If a line in the material below has the word "against", copy it.

• **SUPPLIED RECORDS**:
╔══
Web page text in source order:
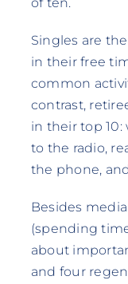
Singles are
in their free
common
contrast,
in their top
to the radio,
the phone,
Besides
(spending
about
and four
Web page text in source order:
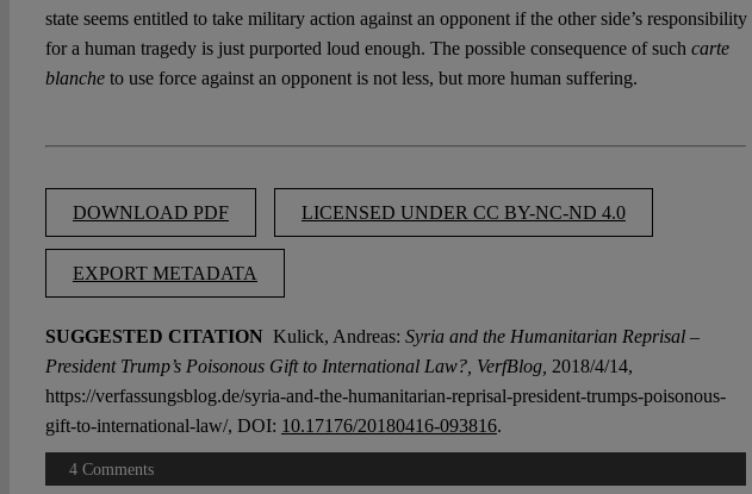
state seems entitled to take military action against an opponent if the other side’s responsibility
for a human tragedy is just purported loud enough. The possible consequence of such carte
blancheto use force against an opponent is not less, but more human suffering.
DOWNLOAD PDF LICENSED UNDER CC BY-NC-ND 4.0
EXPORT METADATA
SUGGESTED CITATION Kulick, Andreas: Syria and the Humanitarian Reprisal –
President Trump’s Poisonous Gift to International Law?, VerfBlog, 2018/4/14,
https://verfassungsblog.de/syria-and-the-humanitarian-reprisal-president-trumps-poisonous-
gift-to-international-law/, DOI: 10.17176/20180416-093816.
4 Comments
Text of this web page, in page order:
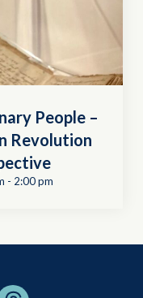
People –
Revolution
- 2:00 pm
╚══
• **TASK OUTPUT**:
state seems entitled to take military action against an opponent if the other side’s responsibility
blancheto use force against an opponent is not less, but more human suffering.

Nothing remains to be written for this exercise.